Task to complete
Print only the lines below from the one with "and the so-called common facilities" to the one with "than Tech Stocks", both included, exactly as they stand. Leave pictures out.

Extracted data entries
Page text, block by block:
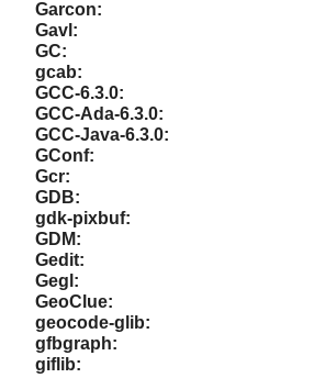
Garcon:
Gavl:
GC:
gcab:
GCC-6.3.0:
GCC-Ada-6.3.0:
GCC-Java-6.3.0:
GConf:
Gcr:
GDB:
gdk-pixbuf:
GDM:
Gedit:
Gegl:
GeoClue:
geocode-glib:
gfbgraph:
giflib:
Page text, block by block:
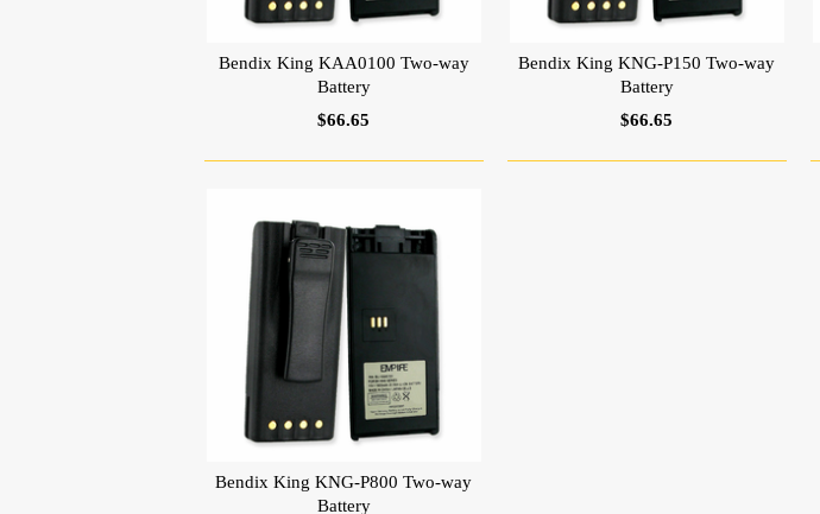
Bendix King KAA0100 Two-way
Battery
$66.65
Bendix King KNG-P150 Two-way
Battery
$66.65
Bendix King KNG-P800 Two-way
Battery
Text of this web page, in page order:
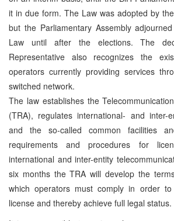
it in due form. The Law was adopted by
but the Parliamentary Assembly
Law until after the elections. The
Representative also recognizes the
operators currently providing services
switched network.
The law establishes the
(TRA), regulates international- and inter-
and the so-called common facilities
requirements and procedures for
international and inter-entity
six months the TRA will develop the
which operators must comply in order
license and thereby achieve full legal status.
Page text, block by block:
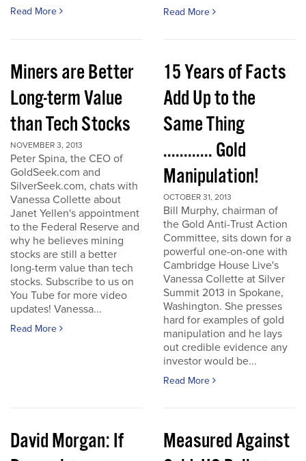
Read More Read More
Miners are Better
Long-term Value
than Tech Stocks
NOVEMBER 3, 2013
Peter Spina, the CEO of
GoldSeek.com and
SilverSeek.com, chats with
Vanessa Collette about
Janet Yellen's appointment
to the Federal Reserve and
why he believes mining
stocks are still a better
long-term value than tech
stocks. Subscribe to us on
You Tube for more video
updates! Vanessa...
Read More
15 Years of Facts
Add Up to the
Same Thing
............ Gold
Manipulation!
OCTOBER 31, 2013
Bill Murphy, chairman of
the Gold Anti-Trust Action
Committee, sits down for a
powerful one-on-one with
Cambridge House Live's
Vanessa Collette at Silver
Summit 2013 in Spokane,
Washington. She presses
hard for examples of gold
manipulation and he lays
out credible evidence any
investor would be...
Read More
David Morgan: If
Measured Against

Exercise answer
and the so-called common facilities
requirements and procedures for
international and inter-entity
six months the TRA will develop the
which operators must comply in order
license and thereby achieve full legal status.
Page text, block by block:
Read More Read More
Miners are Better
Long-term Value
than Tech Stocks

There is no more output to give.